First Amendment to Pledge Agreement dated December 20, 2019 by and among Pacific Ethanol Central, LLC, Pacific Aurora, LLC and CoBank, ACB
FIRST AMENDMENT TO PLEDGE AGREEMENT
This First Amendment to Pledge Agreement (this “Amendment”) is made as of December 20, 2019 by and among PACIFIC ETHANOL CENTRAL, LLC, a limited liability company organized under the laws of Delaware (“Pledgor”), PACIFIC AURORA, LLC, a limited liability company organized under the laws of Delaware (“Aurora”), and COBANK, ACB, a federally-chartered instrumentality of the United States, as Agent for the benefit of the Lenders under the Credit Agreement (together with its successors and assigns, “Agent”).
WHEREAS, COMPEER FINANCIAL, PCA, a federally-chartered instrumentality of the United States, successor by merger to 1st Farm Credit Services, PCA (together with its successors and assigns, “Lender” and together with Agent, the “Lender Parties”), Agent and PACIFIC ETHANOL PEKIN, LLC, a limited liability company organized under the laws of Delaware (“PEP”) are parties to that certain Credit Agreement dated as of December 15, 2016, as amended by that certain Amendment No. 1 to Credit Agreement dated as of March 1, 2017, as further amended by that certain Amendment No. 2 to Credit Agreement dated as of August 7, 2017, that certain Amendment No. 3 to Credit Agreement dated as of March 30, 2018, as further amended by that certain Amendment No. 4 to Credit Agreement dated March 20, 2019 (“Amendment No. 4”), as further amended by that certain Amendment No. 5 to Credit Agreement dated July 15, 2019, as further amended by that certain Amendment No. 6 to Credit Agreement dated November 15, 2019, and as further amended by that certain Amendment No. 7 (“Amendment No. 7”) of even date herewith (as may be amended, supplemented or restated from time to time, collectively the “PEP Credit Agreement”), pursuant to which the Lender Parties may make advances and extend other financial accommodations to PEP.
WHEREAS, in connection with Amendment No. 4, Pledgor executed and delivered to the Lender Parties, (i) a Guaranty and Contribution Agreement dated as of March 20, 2019 favor of Lender and Agent of even date herewith (the “Guaranty”) and (ii) a Pledge Agreement dated as of March 20, 2019 (the “Original Pledge Agreement”) to secure, among other things, the Pledgor’s obligations under the Guaranty.
WHEREAS, in connection with the Amendment No. 7, the Pledgor executed and delivered an Amended and Restated Guaranty and Contribution Agreement in favor of Lender and Agent of even date herewith (as may be amended, modified or restated from time to time, the “Amended and Restated Guaranty”).

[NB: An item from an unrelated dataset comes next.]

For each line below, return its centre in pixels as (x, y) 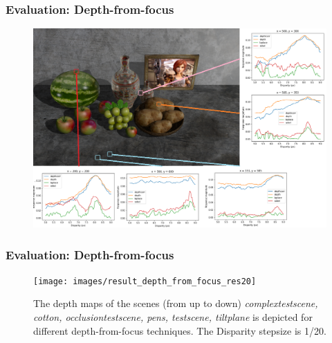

WHEREAS, as a condition to Lender and Agent entering into Amendment No. 7, Pledgor shall enter into this Amendment.
NOW, THEREFORE, for Ten Dollars ($10.00) in hand paid to the Pledgor and in consideration of the premises and mutual covenants herein contained and other good and valuable consideration, the receipt and sufficiency of which are hereby acknowledged, the parties hereto agree as follows:
Section 1. Acknowledgments and Agreements. The Pledgor hereby acknowledges and agrees as follows:
(a) Recitals. The Recitals to this Amendment are true and correct, and are hereby incorporated into and made a part of this Amendment and the Pledge Agreement.
(b) Defined Terms. Each capitalized term used herein, unless otherwise defined herein, shall have the meaning ascribed to such term in the Credit Agreement. As used herein, the following terms shall have the following meanings:
“Guaranty” shall mean that certain Amended and Restated Guaranty and Contribution Agreement in favor of Lender and Agent, dated as of December 20, 2019, as may be amended, modified or restated from time to time.
Section 2. Amendments to the Pledge Agreement.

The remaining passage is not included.